I'm working on a deep reinforcement learning project with TensorFlow and I am struggling with the training of a DQN agent of tf_agents module.
My project aims to simulate a fiscal society where there are tree possible actions: pay taxes, pay more taxes (voluntarily) and evade. I want my DQN agent to learn to maximize its wealth by learning the best action depending on the state of the environment.

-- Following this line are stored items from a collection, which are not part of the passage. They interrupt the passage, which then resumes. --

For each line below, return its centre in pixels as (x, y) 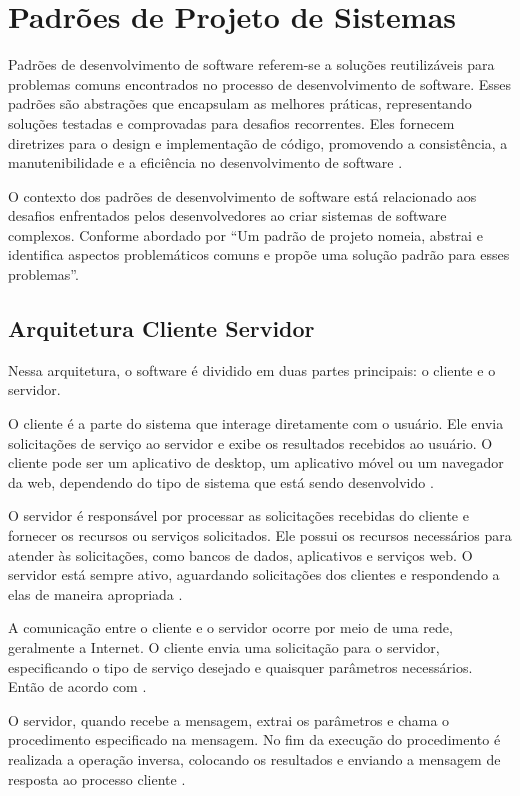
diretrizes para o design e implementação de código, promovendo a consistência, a (258, 142)
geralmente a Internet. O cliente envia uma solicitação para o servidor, (224, 646)
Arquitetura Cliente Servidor (161, 328)
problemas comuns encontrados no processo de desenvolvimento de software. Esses (260, 83)
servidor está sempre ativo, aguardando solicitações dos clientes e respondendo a (254, 574)
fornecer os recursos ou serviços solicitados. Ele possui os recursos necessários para (260, 535)
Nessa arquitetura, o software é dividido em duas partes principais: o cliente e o (252, 369)
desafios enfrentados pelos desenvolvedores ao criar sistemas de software (227, 215)
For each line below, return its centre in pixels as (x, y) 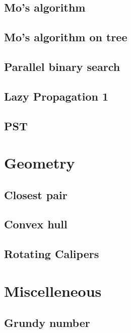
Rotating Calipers (52, 254)
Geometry (40, 163)
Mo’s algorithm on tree (66, 37)
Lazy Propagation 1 (56, 96)
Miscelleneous (53, 290)
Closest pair (36, 194)
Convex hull (36, 224)
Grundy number (47, 323)
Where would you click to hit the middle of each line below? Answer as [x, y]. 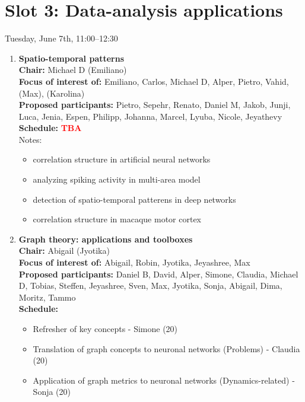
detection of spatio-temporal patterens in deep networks [134, 199]
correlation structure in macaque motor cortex [117, 219]
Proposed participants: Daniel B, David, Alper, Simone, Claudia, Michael [158, 274]
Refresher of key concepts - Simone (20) [105, 328]
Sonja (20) [52, 392]
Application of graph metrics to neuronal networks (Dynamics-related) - [164, 380]
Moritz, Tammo [47, 297]
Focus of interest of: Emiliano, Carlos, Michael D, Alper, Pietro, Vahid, [154, 81]
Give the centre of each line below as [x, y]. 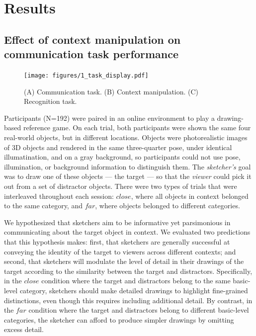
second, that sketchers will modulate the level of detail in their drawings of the [124, 261]
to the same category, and [43, 206]
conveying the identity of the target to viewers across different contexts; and [120, 251]
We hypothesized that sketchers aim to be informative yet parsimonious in [117, 222]
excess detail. [24, 329]
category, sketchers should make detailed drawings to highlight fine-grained [134, 290]
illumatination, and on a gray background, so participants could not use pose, [122, 157]
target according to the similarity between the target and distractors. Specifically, [128, 271]
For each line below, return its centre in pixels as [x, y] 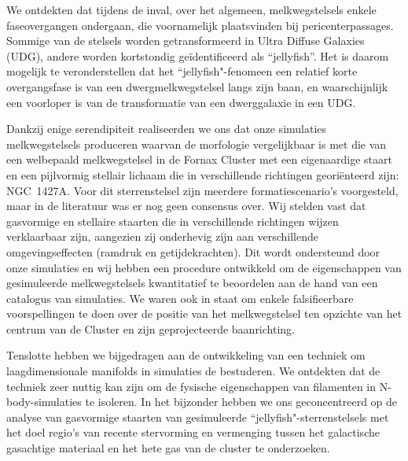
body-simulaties [44, 402]
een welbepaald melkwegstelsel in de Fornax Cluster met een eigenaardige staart [199, 159]
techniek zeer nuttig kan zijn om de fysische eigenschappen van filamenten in [191, 386]
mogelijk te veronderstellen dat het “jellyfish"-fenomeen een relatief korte [182, 71]
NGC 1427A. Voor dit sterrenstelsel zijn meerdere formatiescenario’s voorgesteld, [202, 190]
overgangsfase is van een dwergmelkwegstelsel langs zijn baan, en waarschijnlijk [197, 86]
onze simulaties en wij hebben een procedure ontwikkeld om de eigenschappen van [204, 267]
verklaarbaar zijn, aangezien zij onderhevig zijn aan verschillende [162, 236]
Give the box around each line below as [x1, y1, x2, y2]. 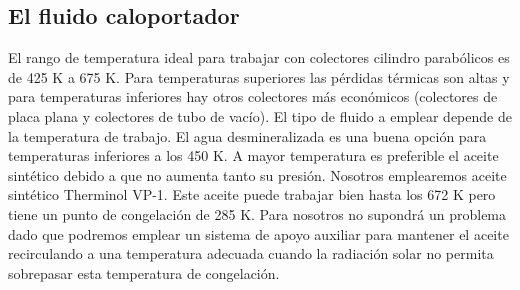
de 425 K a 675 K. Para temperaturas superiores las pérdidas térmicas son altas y [8, 66, 510, 87]
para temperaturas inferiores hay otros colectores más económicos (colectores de [8, 86, 498, 107]
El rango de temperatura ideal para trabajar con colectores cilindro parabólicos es [8, 47, 510, 68]
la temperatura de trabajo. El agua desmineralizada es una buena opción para [8, 125, 487, 146]
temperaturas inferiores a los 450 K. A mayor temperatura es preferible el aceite [8, 145, 499, 166]
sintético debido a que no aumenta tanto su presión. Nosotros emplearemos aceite [8, 164, 507, 185]
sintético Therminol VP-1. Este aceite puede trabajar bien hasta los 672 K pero [8, 184, 496, 205]
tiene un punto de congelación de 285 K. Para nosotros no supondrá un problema [8, 203, 507, 224]
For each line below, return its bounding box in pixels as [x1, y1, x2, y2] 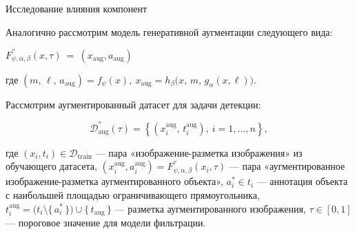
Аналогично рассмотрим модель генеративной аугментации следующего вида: [6, 24, 333, 39]
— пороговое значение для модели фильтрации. [6, 215, 206, 230]
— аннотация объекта [256, 174, 348, 188]
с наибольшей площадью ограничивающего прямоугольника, [6, 187, 260, 202]
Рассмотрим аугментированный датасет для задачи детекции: [6, 97, 261, 111]
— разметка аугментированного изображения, [114, 201, 306, 215]
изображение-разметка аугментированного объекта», [6, 174, 223, 188]
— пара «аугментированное [229, 159, 345, 173]

My DQN agent looks like this:
dqn_agent.DqnAgent(
self.entorno_entrenamiento.time_step_spec(),
self.entorno_entrenamiento.action_spec(),
q_network=self.q_network,
optimizer=tf.compat.v1.train.AdamOptimizer(learning_rate=1e-4),
td_errors_loss_fn=common.element_wise_squared_loss,
train_step_counter=tf.Variable(0))
The neural network is like this:
QNetwork(
self.entorno_entrenamiento.observation_spec(),
self.entorno_entrenamiento.action_spec(),
fc_layer_params=(128,64,64,32))
And the main training loop:
observer = [buffer.add_batch]
driver = dynamic_step_driver.DynamicStepDriver(
self.train_env,
random_policy,
observers=observer,
num_steps=50000).run()
dataset = buffer.as_dataset(
num_parallel_calls=3,
sample_batch_size=64,
num_steps=2).prefetch(3)
iterator = iter(dataset)
reward = 0.0
for i in range(n_iteraciones):
# Train the agent.
experience, _ = next(iterator)
loss = self.agenteDQN.train(experiencia).loss
step = self.agenteDQN.train_step_counter.numpy()

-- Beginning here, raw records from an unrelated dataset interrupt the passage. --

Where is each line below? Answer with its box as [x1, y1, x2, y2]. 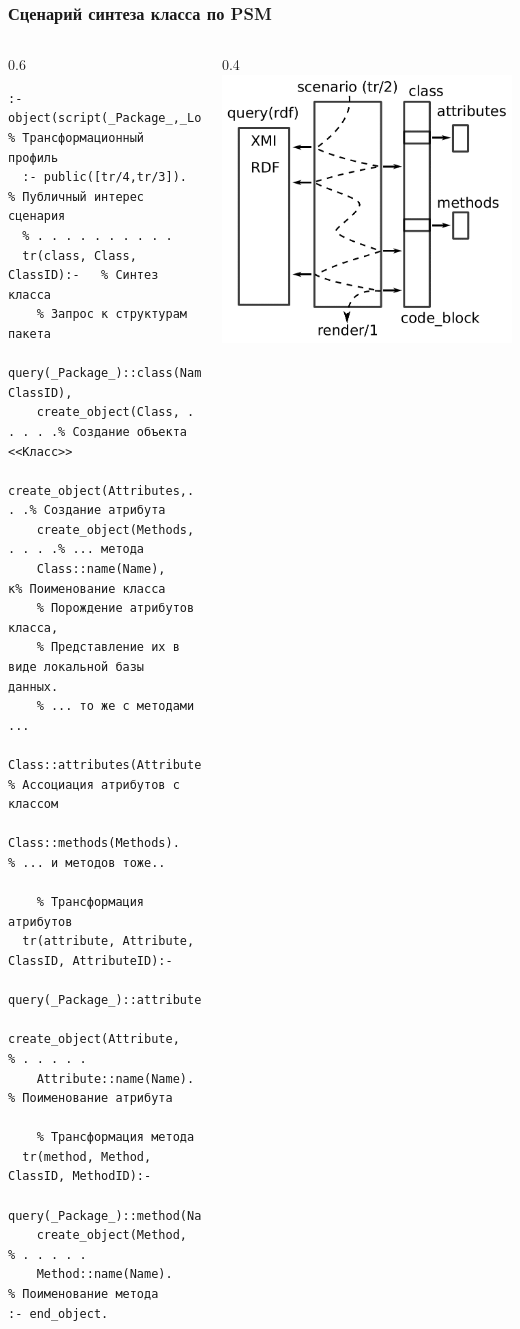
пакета [8, 326, 51, 341]
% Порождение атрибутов [36, 601, 195, 616]
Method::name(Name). [36, 1267, 173, 1282]
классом [8, 797, 59, 812]
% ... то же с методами [36, 699, 195, 714]
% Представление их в [36, 640, 180, 655]
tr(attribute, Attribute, [22, 934, 195, 949]
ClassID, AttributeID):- [8, 953, 173, 968]
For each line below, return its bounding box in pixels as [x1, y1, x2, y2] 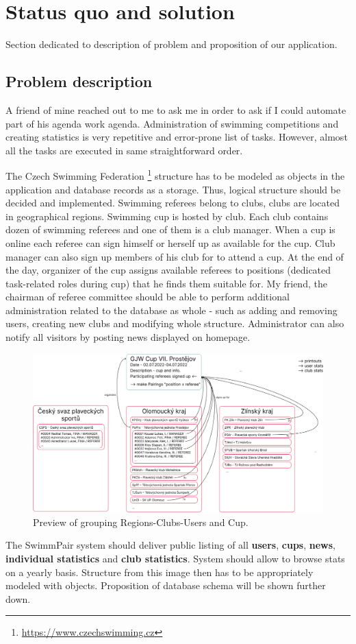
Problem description [5, 71, 153, 92]
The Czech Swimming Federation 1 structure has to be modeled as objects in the [5, 167, 345, 182]
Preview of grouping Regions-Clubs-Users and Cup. [33, 514, 249, 529]
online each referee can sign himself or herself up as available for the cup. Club [5, 235, 335, 250]
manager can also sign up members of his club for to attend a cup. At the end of [5, 249, 344, 263]
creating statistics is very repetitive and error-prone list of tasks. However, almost [5, 130, 348, 144]
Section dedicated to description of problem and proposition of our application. [5, 37, 338, 51]
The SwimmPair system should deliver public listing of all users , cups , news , [5, 538, 335, 552]

reward += experience.reward[0].numpy()[0]
# Evaluate the agent.
if step % log_interval == 0:
average_reward = recompensa / log_interval
reward = 0.0
print('step = {0}: loss = {1}, average reward = {2}'.format(step, loss, average_reward))
loss.append(loss)
rewards.append(average_reward)
My custom environment implements the py_environment interface from Tensorflow:
def calculate_reward(self, action, state, new_state):
fairness = state[0]
wealth = state[2]
old_wealth = new_state[2]
diff = wealth - old_wealth
if action == 0: # pay min
if fairness > 0.5:
reward = diff + 1
else:
reward = diff
elif action == 1: # pay max
reward = diff
else: # evade
if fairness < 0.6:
reward = diff + 1
else:
reward = diff
return reward
def _step(self, action):
if self._episode_ended:
# The last action ended the episode. Ignore the current action and start
# a new episode.
return self.reset()
self._n_steps += 1
old_state = self._state
self._agents.step(action)
self._state = self._agents.observation()
self._reward = self.calculate_reward(action, old_state, self._state)
if (self._n_steps >= 400) or (self._state[2] > 0.65 and self._n_steps >= 400):
self._episode_ended = True
if self._n_steps >= 400 and self._state[2] < 0.66:
return ts.termination(self._state, reward=0.0)
else:
return ts.termination(self._state, reward=10.0)
else:
return ts.transition(self._state, reward=self._reward, discount=1.0)
The state is a list of 3 float numbers between 0 and 1 both included ([fairness, gini_coeficient, agent_normalized_wealth])
When I train the agent 500000 the loss converges but the average reward is not increasing. I have tried to tune the hyperparameters but I still got the same problem. Any ideas of what should I try?